In an effort to combat the travel to London, the Cubs advised the players and team personnel to stay up after flying overnight and arriving at about 10 a.m. Thursday. The idea was to help get acclimated to the new sleep schedule.

“Everybody’s trying to get on schedule,” Ian Happ said. “You come back, you’re trying to get the right amount of sleep and hydration and get back on a normal schedule. That’s all part of it.”

The Cubs were off on both Thursday and Friday before playing Saturday and Sunday in London. After Sunday’s game, they took an 8-hour flight back to Chicago and were off again on Monday.

“I think we’re still going through it, if I’m being honest,” Ross said. “We’ve got the next couple days to try to see how things continue to shake out. Listen to the players, how they’re feeling, what you see within their performance and try to do the best we can to take care of that.”

The Cubs are finding ways to get their players rest over the next few days, pushing back the time they have to report to the field and adjusting batting practice schedules.

On Tuesday, batting practice was optional for the Cubs — especially given the air quality conditions in Chicago.

Cubs players said after Tuesday’s game that they didn’t feel the effects of the smoke physically but they’ll know more about how they feel in the coming days.

“You smell it, you taste it,” Happ said. “Just go out and play baseball and try and forget about it once you’re out there.”

Ross and his coaching staff knew this tough stretch awaited the Cubs when they got back from London and had already mapped out lighter days leading up to the All-Star Break.

“We’ll play it by ear,” Ross said. “Definitely, one off-day after that kind of trip is not all of a sudden everybody is back to normal. I think everybody feels a little bit differently and is able to sleep a little bit differently.

“Try to listen to how everybody’s doing and I’ll set things up accordingly.”

The Cubs were on a hot stretch before London, compiling a 10-2 record and winning 4 straight series against playoff-hopefully teams in the Giants, Pirates (twice) and Orioles. That run helped the Cubs claw their way back in the division and they entered play Tuesday just 3 games out of 1st place.

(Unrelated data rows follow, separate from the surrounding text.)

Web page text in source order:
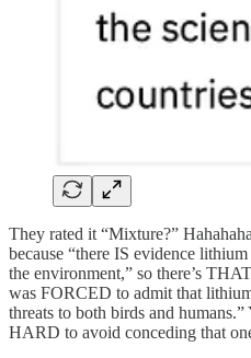
They rated it “Mixture?”
because “there IS evidence
the environment,” so there’s
was FORCED to admit that
threats to both birds and
HARD to avoid conceding that
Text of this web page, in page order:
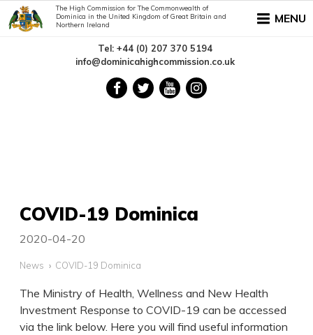
MENU
Tel: +44 (0) 207 370 5194
info@dominicahighcommission.co.uk
The High Commission for The Commonwealth of
Dominica in the United Kingdom of Great Britain and
Northern Ireland
COVID-19 Dominica
2020-04-20
News COVID-19 Dominica
The Ministry of Health, Wellness and New Health
Investment Response to COVID-19 can be accessed
via the link below. Here you will find useful information
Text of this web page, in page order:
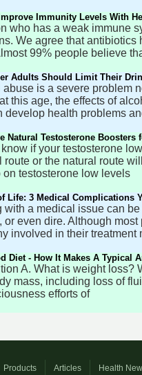
Immunity Levels With
who has a weak immune
We agree that
99% people believe
Adults Should Limit Their
is a severe problem
this age, the effects of
develop health problems
Natural Testosterone Boosters
if your testosterone
route or the natural route
on testosterone low levels
Life: 3 Medical Complications
with a medical issue can
or even dire. Although
involved in their treatment
Diet - How It Makes A Typical
A. What is weight
mass, including loss of
efforts of
Products Articles Health
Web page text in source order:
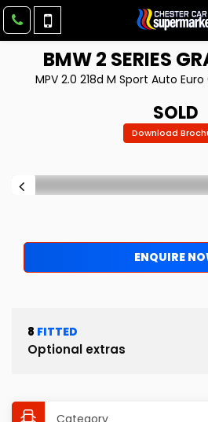
BMW2 SERIES
MPV 2.0 218d M Sport Auto
SOLD
Download
ENQUIRE
8 FITTED
Optional extras
Category
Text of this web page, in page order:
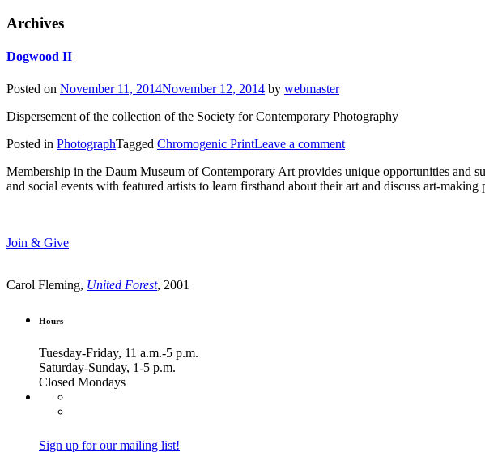
Archives
Dogwood II
Posted on November 11, 2014November 12, 2014 by webmaster
Dispersement of the collection of the Society for Contemporary Photography
Posted in PhotographTagged Chromogenic PrintLeave a comment
Membership in the Daum Museum of Contemporary Art provides unique opportunities and
and social events with featured artists to learn firsthand about their art and discuss art-
Join & Give
Carol Fleming, United Forest, 2001
Hours
Tuesday-Friday, 11 a.m.-5 p.m.
Saturday-Sunday, 1-5 p.m.
Closed Mondays
Sign up for our mailing list!
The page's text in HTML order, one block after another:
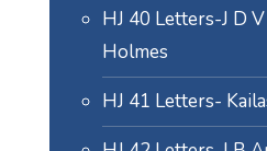
HJ 40 Letters-J D
Holmes
HJ 41 Letters-
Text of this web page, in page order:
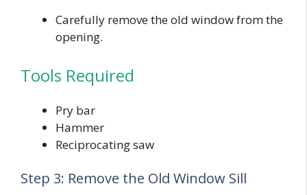
Carefully remove the old window from the
opening.
Tools Required
Pry bar
Hammer
Reciprocating saw
Step 3: Remove the Old Window Sill
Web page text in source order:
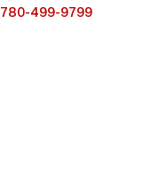
780-499-9799
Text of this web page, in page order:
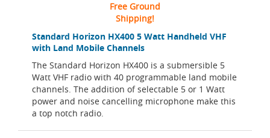
Standard Horizon HX400 5 Watt Handheld VHF
with Land Mobile Channels
The Standard Horizon HX400 is a submersible 5
Watt VHF radio with 40 programmable land mobile
channels. The addition of selectable 5 or 1 Watt
power and noise cancelling microphone make this
a top notch radio.
Free Ground
Shipping!
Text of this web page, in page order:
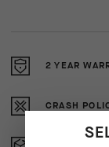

After splitting with the last-place Cardinals in Europe, the Cubs now play host to the Phillies and then the Guardians at Wrigley Field.

From there, they hit the road for a big 4-game series in Milwaukee against a Brewers team that woke up Tuesday morning in 1st place. The Cubs close the first half with a 3-game set against the Yankees in New York.

“The next two weeks are gonna be really important,” Ross said. “We just gotta continue to focus on the things we’ve done well and continue to play our brand of baseball. We play some really good teams.

“Gonna need to play good all the way up through the Yankees and hopefully go into the All-Star Break with a little bit of momentum. Hopefully we can carry this through the next 13 games. That’d be really nice.”

Ross delivered that same message to his team in a meeting before Tuesday’s game.

The Cubs have a lot of young players in the clubhouse but they also added a lot of veterans this winter with World Series rings, including Dansby Swanson, Cody Bellinger and Trey Mancini.

“Obviously the schedule is just a little different,” Bellinger said. “We know as a unit, as team, these next games are important for sure.

“It’s very important [to come together as a group and talk things out]. That’s what we do really well here — the coaching staff, the players. A lot of really solid talks. That’s why we’ve stayed afloat and been playing really good baseball.”